START Given data

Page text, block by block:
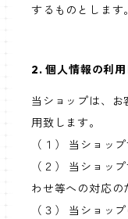
するものとします。
2. 個人情報の利用
当ショップは、お
用致します。
（１） 当ショッ
（２） 当ショッ
わせ等への対応の
（３） 当ショッ
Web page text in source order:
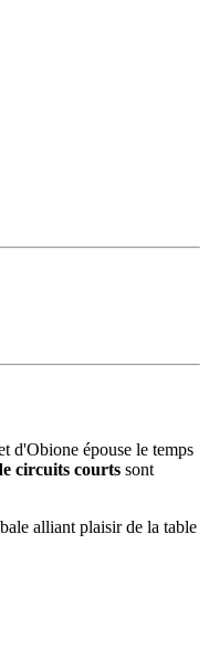
d'Obione épouse le temps
circuits courts sont
alliant plaisir de la table
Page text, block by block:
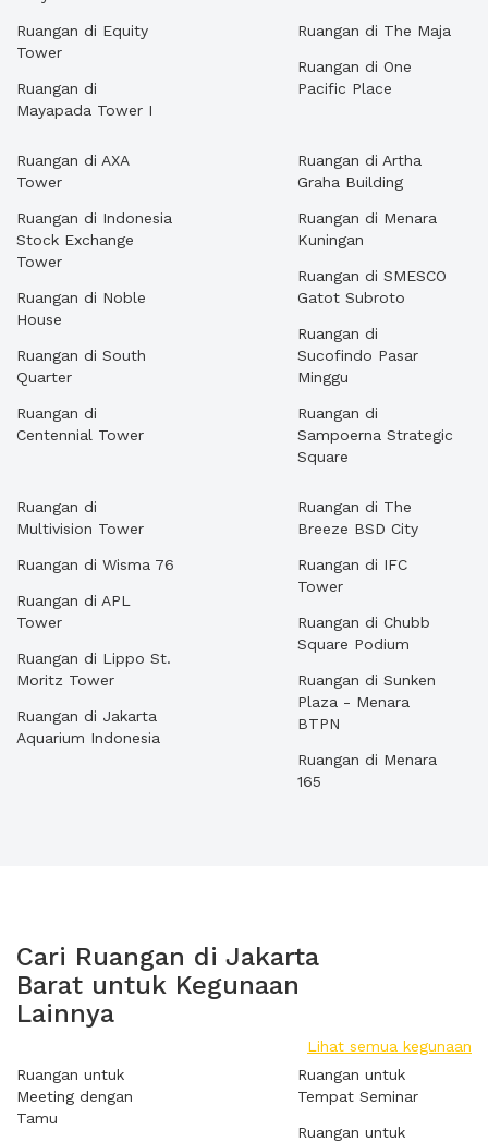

END Given data

• _Task goal_
Output each record verbatim, but skip anything that is a picture.

• _Response for this exercise_
Page text, block by block:
するものとします。
2. 個人情報の利用
当ショップは、お
用致します。
（１） 当ショッ
（２） 当ショッ
わせ等への対応の
（３） 当ショッ
Web page text in source order:
d'Obione épouse le temps
circuits courts sont
alliant plaisir de la table
Page text, block by block:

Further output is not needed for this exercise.